А ещё все они (вслед за Твардовским, правда; это очень наглядно было у них, как они единодушно поддерживали мнение шефа по любым пустякам) настаивали, чтобы для завтрашнего визита я сбрил недавно отпущенную бороду. Независимый и безпартийный русский писатель, идя представляться начальнику партийного агитпропа (с какой вообще стати? зачем?), я должен был непременно принять тот безликий вид, к которому привыкли в партаппарате. И так серьёзно меня в этом убеждали, будто серьёзней и дела в редакции не было. Я трижды, четырежды уклонялся (не прямо, конечно, о партаппарате), – тогда стали требовать, чтобы я шёл не в легкомысленной апашке, да ещё навыпуск, а в чёрном костюме при галстуке, – это в июльскую жару! (Конечно я так не пошёл.)
Пытался я поговорить с А. Т. вдвоём, но получилась пустота, ничего. Он возбуждён и даже окрылён был тем, что с ним ласков Демичев, и очень много возлагал на мою завтрашнюю встречу: что от неё укрепится и моё положение и новомирское.

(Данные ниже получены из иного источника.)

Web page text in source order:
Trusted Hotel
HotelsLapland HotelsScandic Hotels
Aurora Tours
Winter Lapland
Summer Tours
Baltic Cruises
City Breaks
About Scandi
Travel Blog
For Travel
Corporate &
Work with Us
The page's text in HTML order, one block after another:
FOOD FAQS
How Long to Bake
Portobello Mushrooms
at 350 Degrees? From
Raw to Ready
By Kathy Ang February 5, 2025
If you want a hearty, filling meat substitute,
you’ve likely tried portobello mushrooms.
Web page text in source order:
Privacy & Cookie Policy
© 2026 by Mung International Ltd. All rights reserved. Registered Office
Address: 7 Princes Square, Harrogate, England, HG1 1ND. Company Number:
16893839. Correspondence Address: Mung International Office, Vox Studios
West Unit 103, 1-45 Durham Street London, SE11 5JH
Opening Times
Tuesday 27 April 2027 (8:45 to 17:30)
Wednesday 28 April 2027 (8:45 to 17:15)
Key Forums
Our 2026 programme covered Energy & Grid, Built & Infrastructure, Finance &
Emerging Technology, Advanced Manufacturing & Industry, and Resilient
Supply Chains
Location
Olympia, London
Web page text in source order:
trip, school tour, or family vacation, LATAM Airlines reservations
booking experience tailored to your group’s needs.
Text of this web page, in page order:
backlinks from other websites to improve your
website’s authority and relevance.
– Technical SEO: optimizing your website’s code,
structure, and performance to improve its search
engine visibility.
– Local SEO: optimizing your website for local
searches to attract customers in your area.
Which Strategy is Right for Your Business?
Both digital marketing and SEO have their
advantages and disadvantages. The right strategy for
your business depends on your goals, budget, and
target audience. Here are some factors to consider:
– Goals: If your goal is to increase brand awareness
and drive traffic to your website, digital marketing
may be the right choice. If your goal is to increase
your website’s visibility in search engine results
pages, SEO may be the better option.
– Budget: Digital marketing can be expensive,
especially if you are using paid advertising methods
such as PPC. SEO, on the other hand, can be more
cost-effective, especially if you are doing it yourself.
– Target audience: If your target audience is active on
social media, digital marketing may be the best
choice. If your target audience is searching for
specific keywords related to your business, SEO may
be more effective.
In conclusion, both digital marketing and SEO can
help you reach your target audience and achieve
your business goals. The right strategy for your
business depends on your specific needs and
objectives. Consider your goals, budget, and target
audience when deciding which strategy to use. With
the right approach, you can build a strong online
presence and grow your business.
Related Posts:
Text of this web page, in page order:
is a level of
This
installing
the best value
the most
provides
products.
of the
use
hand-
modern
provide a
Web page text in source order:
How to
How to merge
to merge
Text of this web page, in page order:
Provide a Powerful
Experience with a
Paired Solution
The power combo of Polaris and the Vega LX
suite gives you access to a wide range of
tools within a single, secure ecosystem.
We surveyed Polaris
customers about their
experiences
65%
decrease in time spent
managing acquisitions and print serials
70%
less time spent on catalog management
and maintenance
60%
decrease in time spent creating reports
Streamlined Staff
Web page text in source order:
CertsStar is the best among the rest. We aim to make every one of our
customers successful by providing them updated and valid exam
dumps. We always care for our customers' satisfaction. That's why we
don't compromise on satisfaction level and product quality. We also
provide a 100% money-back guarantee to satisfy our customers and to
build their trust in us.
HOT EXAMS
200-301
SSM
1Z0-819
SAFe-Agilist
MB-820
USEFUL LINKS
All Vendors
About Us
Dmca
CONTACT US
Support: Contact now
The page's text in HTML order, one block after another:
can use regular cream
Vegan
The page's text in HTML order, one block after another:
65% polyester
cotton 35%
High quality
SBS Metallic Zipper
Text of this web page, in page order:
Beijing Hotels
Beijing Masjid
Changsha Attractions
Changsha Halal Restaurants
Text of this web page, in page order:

А я шёл на встречу с такой задачей: как можно дальше продвинуть ничейное сосуществование. Я не опасен вам нисколько – и оставьте меня в покое. Я очень медленно работаю, и у меня почти ничего не написано, кроме того, что напечатано и в редакции. И, в конце концов, я – математик, и готов вернуться к этой работе, раз литература не кормит меня.

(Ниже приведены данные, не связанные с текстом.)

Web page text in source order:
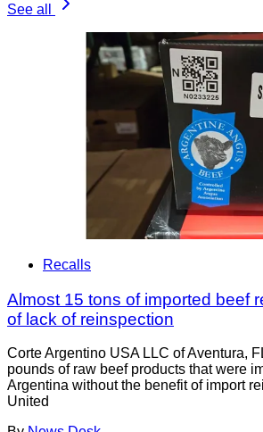
See all
Recalls
Almost 15 tons of imported beef
of lack of reinspection
Corte Argentino USA LLC of Aventura,
pounds of raw beef products that were
Argentina without the benefit of import
United
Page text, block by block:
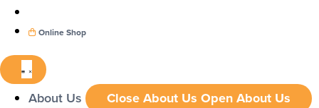
Online Shop
About Us Close About Us Open About Us
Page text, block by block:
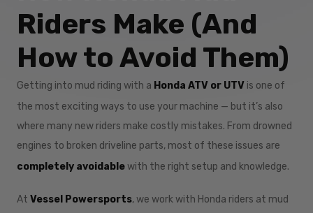
Riders Make (And
How to Avoid Them)
Getting into mud riding with a Honda ATV or UTV is one of
the most exciting ways to use your machine — but it’s also
where many new riders make costly mistakes. From drowned
engines to broken driveline parts, most of these issues are
completely avoidablewith the right setup and knowledge.
At Vessel Powersports, we work with Honda riders at mud
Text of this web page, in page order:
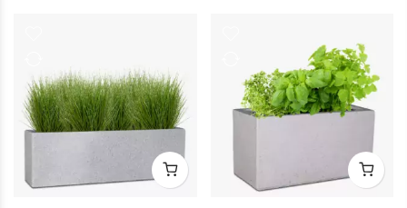
R1,290.42
through
R1,291.53
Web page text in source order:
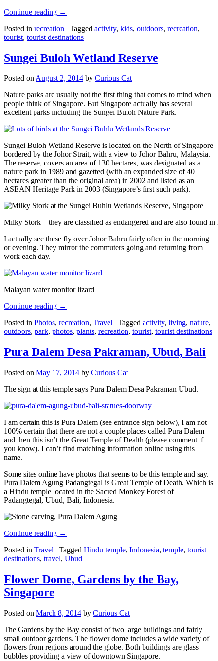
Continue reading →
Posted in recreation | Tagged activity, kids, outdoors, recreation,
tourist, tourist destinations
Sungei Buloh Wetland Reserve
Posted onAugust 2, 2014 by Curious Cat
Nature parks are usually not the first thing that comes to mind when
people think of Singapore. But Singapore actually has several
excellent parks including the Sungei Buloh Nature Park.
Sungei Buloh Wetland Reserve is located on the North of Singapore
bordered by the Johor Strait, with a view to Johor Bahru, Malaysia.
The reserve, covers an area of 130 hectares, was designated as a
nature park in 1989 and gazetted (with an expanded size of 40
hectares greater than the original area) in 2002 and listed as an
ASEAN Heritage Park in 2003 (Singapore’s first such park).
Milky Stork – they are classified as endangered and are also found
I actually see these fly over Johor Bahru fairly often in the morning
or evening. They mirror the commuters going and returning from
work each day.
Malayan water monitor lizard
Continue reading →
Posted in Photos, recreation, Travel | Tagged activity, living, nature,
outdoors, park, photos, plants, recreation, tourist, tourist destinations
Pura Dalem Desa Pakraman, Ubud, Bali
Posted on May 17, 2014 by Curious Cat
The sign at this temple says Pura Dalem Desa Pakraman Ubud.
I am certain this is Pura Dalem (see entrance sign below), I am not
100% certain that there are not a couple places called Pura Dalem
and then this isn’t the Great Temple of Dealth (please comment if
you know). I can’t find matching information online using this
name.
Some sites online have photos that seems to be this temple and say,
Pura Dalem Agung Padangtegal is Great Temple of Death. Which is
a Hindu temple located in the Sacred Monkey Forest of
Padangtegal, Ubud, Bali, Indonesia.
Continue reading →
Posted in Travel | Tagged Hindu temple, Indonesia, temple, tourist
destinations, travel, Ubud
Flower Dome, Gardens by the Bay,
Singapore
Posted on March 8, 2014 by Curious Cat
The Gardens by the Bay consist of two large buildings and fairly
small outdoor gardens. The flower dome includes a wide variety of
flowers from regions around the globe. Both buildings are glass
bubbles providing a view of downtown Singapore.

Это был – исконный привычный стиль, лагерная «раскидка чернухи»; и прошло великолепно. Сперва очень настороженный и недоверчивый, Демичев в ходе двухчасовой беседы потеплел ко мне и во всё поверил. В его тихом голосе совсем отсутствовало живое чувство, но к концу даже проявилось – облегчением. Он был крайне невзрачен, и речь его была стёртая.

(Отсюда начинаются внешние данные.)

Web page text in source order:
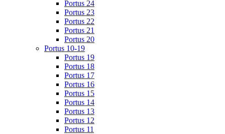
Portus 24
Portus 23
Portus 22
Portus 21
Portus 20
Portus 10-19
Portus 19
Portus 18
Portus 17
Portus 16
Portus 15
Portus 14
Portus 13
Portus 12
Portus 11
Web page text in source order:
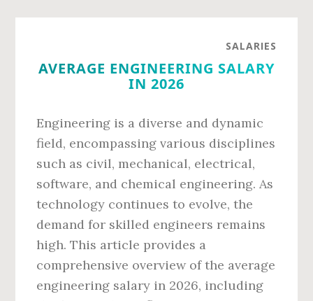
SALARIES
AVERAGE ENGINEERING SALARY
IN 2026
Engineering is a diverse and dynamic
field, encompassing various disciplines
such as civil, mechanical, electrical,
software, and chemical engineering. As
technology continues to evolve, the
demand for skilled engineers remains
high. This article provides a
comprehensive overview of the average
engineering salary in 2026, including
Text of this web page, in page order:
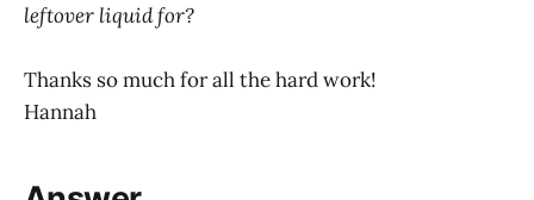
leftover liquid for?
Thanks so much for all the hard work!
Hannah
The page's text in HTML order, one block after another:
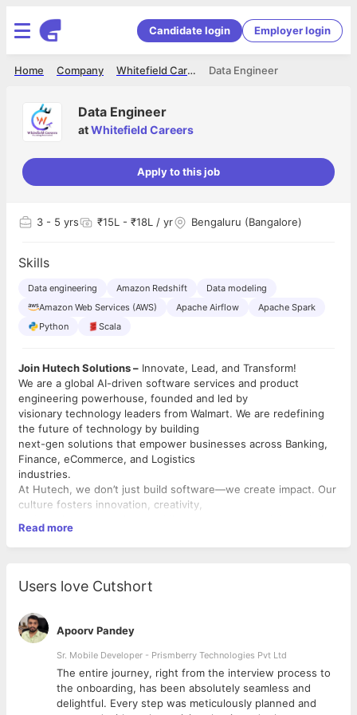
Candidate login Employer login
Data Engineer
Whitefield Careers
Company
Home
Data Engineer
atWhitefield Careers
Apply to this job
3 - 5 yrs ₹15L - ₹18L / yr Bengaluru (Bangalore)
Skills
Data engineering Amazon Redshift
Data modeling
Amazon Web Services (AWS)
Apache Airflow
Apache Spark
Python
Scala
Join Hutech Solutions – Innovate, Lead, and Transform!
We are a global AI-driven software services and product
engineering powerhouse, founded and led by
visionary technology leaders from Walmart. We are redefining
the future of technology by building
next-gen solutions that empower businesses across Banking,
Finance, eCommerce, and Logistics
industries.
At Hutech, we don’t just build software—we create impact. Our
culture fosters innovation, creativity,
and solve real-world challenges using
cutting-edge AI tools and techniques.
We are looking for a skilled Data Engineer with strong expertise
in Amazon Redshift, advanced SQL,
and data modelling to design, build, and optimize scalable data
platforms on AWS. The ideal
candidate will play a key role in developing reliable data
pipelines, enforcing data quality standards,
and enabling analytics and reporting across the organization.
Key Responsibilities
Read more
Users love Cutshort
Apoorv Pandey
Sr. Mobile Developer - Prismberry Technologies Pvt Ltd
The entire journey, right from the interview process to
the onboarding, has been absolutely seamless and
delightful. Every step was meticulously planned and
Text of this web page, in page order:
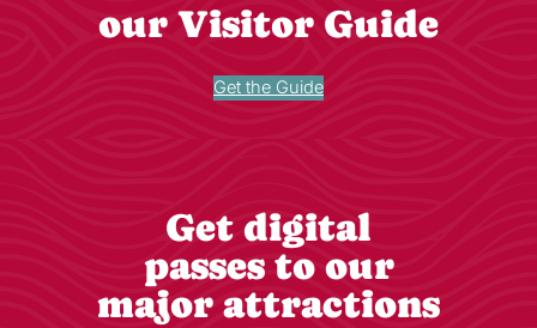
our Visitor Guide
Get the Guide
Get digital
passes to our
major attractions
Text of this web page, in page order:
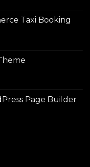
Taxi Booking
Page Builder
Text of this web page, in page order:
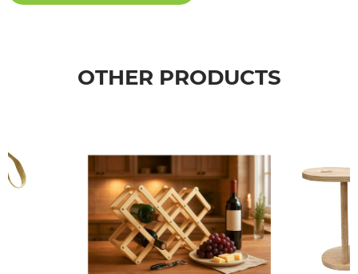
OTHER PRODUCTS
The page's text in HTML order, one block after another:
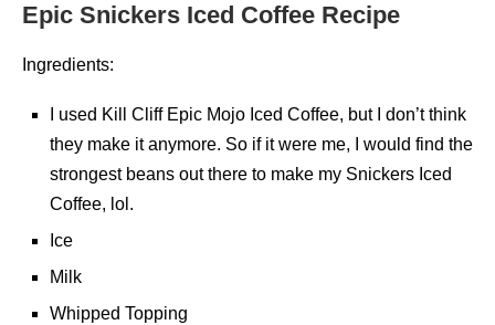
Epic Snickers Iced Coffee Recipe
Ingredients:
I used Kill Cliff Epic Mojo Iced Coffee, but I don’t think
they make it anymore. So if it were me, I would find the
strongest beans out there to make my Snickers Iced
Coffee, lol.
Ice
Milk
Whipped Topping
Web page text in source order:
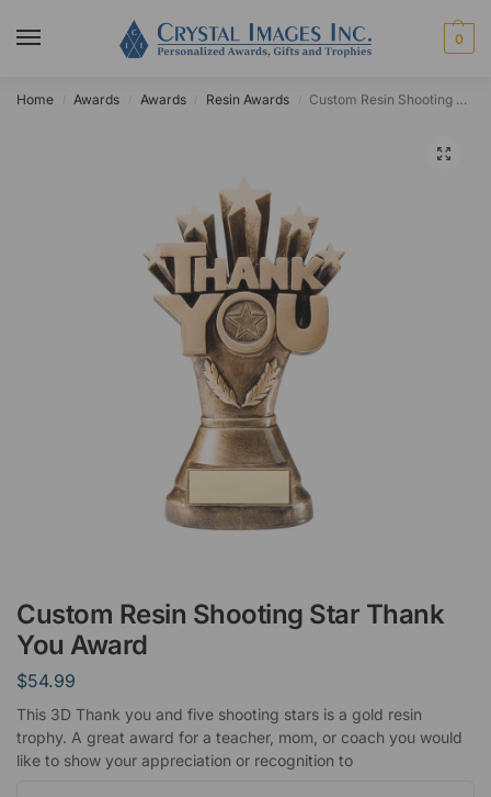
0
Home Awards Awards Resin Awards Custom Resin Shooting Star Thank You Award
Custom Resin Shooting Star Thank
You Award
$54.99
This 3D Thank you and five shooting stars is a gold resin
trophy. A great award for a teacher, mom, or coach you would
like to show your appreciation or recognition to

К этому времени уже начала проявляться та «клевета с трибуны», которой в открытом обществе никак не применить, потому что обвиняемый может всегда ответить, а в нашем закрытом – форма безпромашная и убойная: печать хранит молчание (это – для Запада, чтобы к травле не привлекалось внимание), а на закрытых собраниях и инструктажах ораторы по единой команде произносят многозначительно и уверенно любую ложь о неугодном человеке. Он же не только доступа не имеет на те собрания и инструктажи – для ответа, но долгое время не знает даже, где и что о нём говорили, лишь застаёт себя охваченным стеною глухой клеветы.
Ещё были только начатки этой клеветы, ещё и форма не прорисовалась, но уже объявили, что я изменил родине, был в плену, был полицаем. Подавать в суд? Но клеветников слишком много, и они занимают официальные посты.
Демичев смотрел строго-сочувственно, сочувственно-осуждающим глазом (второй – не совсем в порядке).